ACTIVITY
Set down exactly the lines in the records below that run from the line with "Jake Humphrey (104, 26, 152, 37)" to the line with "Architecture (MIPS/ ARM) (15, 192, 101, 202)", inclusive, and nothing more.

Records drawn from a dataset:
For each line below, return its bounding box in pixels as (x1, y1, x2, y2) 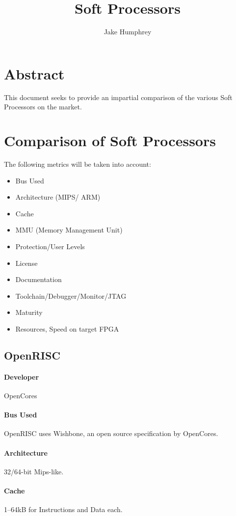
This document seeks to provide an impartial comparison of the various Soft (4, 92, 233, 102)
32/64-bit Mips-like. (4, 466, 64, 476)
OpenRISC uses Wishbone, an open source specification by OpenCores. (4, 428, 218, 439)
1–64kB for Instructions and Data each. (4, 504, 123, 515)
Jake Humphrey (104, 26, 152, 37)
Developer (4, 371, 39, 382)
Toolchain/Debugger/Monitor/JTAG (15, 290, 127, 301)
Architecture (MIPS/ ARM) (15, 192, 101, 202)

...

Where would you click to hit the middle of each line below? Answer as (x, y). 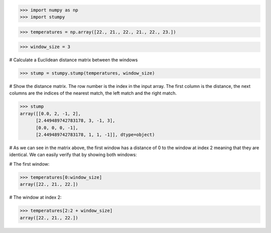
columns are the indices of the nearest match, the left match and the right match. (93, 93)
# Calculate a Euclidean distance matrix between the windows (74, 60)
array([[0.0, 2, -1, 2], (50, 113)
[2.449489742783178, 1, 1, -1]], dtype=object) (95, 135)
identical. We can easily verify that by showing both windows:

* * *

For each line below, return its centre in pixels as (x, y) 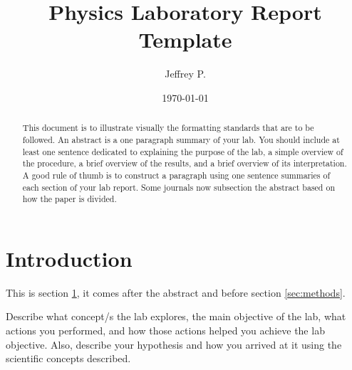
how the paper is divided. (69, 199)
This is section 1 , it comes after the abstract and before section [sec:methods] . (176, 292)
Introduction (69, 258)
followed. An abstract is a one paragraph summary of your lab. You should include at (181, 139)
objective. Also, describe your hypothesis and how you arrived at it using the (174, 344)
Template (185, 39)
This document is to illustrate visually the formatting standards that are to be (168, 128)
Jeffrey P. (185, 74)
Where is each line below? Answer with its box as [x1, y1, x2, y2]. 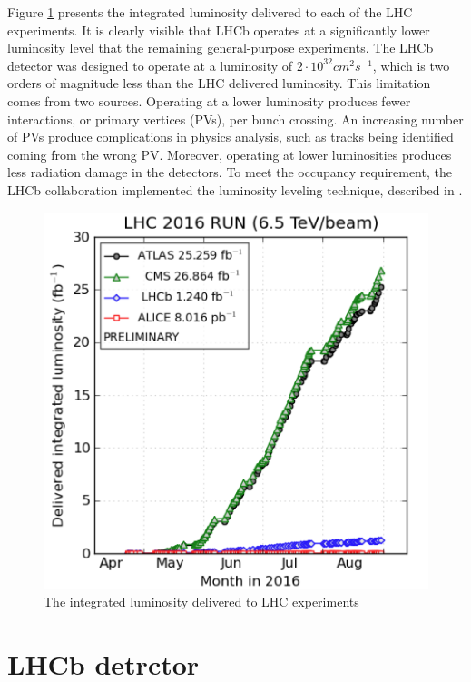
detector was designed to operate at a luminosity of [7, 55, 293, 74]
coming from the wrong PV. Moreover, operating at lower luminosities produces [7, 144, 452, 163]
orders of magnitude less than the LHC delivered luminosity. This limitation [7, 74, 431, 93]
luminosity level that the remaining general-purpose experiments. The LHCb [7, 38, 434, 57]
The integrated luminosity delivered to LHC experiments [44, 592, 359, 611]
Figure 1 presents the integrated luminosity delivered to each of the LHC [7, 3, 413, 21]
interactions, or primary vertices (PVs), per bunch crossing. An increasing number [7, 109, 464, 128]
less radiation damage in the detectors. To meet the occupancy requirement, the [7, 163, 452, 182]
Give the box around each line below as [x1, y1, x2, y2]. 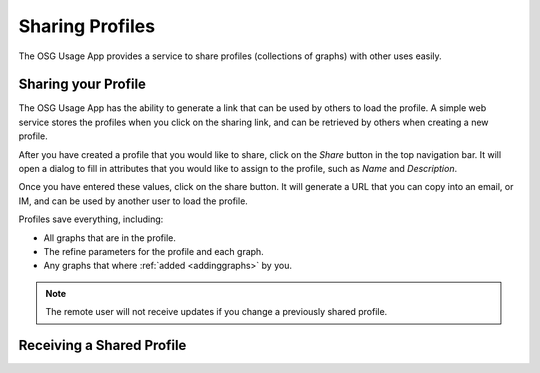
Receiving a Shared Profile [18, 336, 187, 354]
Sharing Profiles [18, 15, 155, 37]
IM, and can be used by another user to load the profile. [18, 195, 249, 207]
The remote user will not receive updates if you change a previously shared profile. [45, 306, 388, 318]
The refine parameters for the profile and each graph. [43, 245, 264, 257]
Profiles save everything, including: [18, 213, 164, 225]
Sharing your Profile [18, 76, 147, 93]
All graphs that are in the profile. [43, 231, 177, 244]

SOLUTION FOR THIS EXERCISE
Jake Humphrey (104, 26, 152, 37)
Developer (4, 371, 39, 382)
Toolchain/Debugger/Monitor/JTAG (15, 290, 127, 301)
Architecture (MIPS/ ARM) (15, 192, 101, 202)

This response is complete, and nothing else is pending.